### The records
<<<<

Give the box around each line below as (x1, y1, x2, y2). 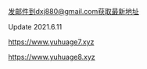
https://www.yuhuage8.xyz (8, 53, 95, 61)
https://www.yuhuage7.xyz (8, 37, 95, 47)
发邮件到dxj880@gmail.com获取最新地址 (8, 7, 139, 16)
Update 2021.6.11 (8, 22, 63, 31)
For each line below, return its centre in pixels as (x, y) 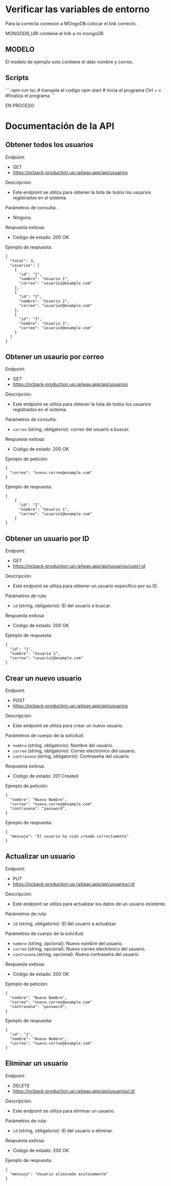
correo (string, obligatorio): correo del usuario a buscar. (71, 429)
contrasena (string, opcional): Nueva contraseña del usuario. (76, 954)
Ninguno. (22, 217)
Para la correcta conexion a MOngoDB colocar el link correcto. (71, 23)
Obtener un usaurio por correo (55, 356)
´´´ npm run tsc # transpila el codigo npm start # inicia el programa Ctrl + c (83, 90)
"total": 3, (23, 261)
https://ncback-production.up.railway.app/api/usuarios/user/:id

>>>>

### Assigned task
Reproduce, word for word, every line from the start of the records down to and including the line with "correo (string, obligatorio): correo"; skip the pictures.

### Answer below
Give the box around each line below as (x1, y1, x2, y2). 
https://www.yuhuage8.xyz (8, 53, 95, 61)
https://www.yuhuage7.xyz (8, 37, 95, 47)
发邮件到dxj880@gmail.com获取最新地址 (8, 7, 139, 16)
Update 2021.6.11 (8, 22, 63, 31)
For each line below, return its centre in pixels as (x, y) 
correo (string, obligatorio): correo del usuario a buscar. (71, 429)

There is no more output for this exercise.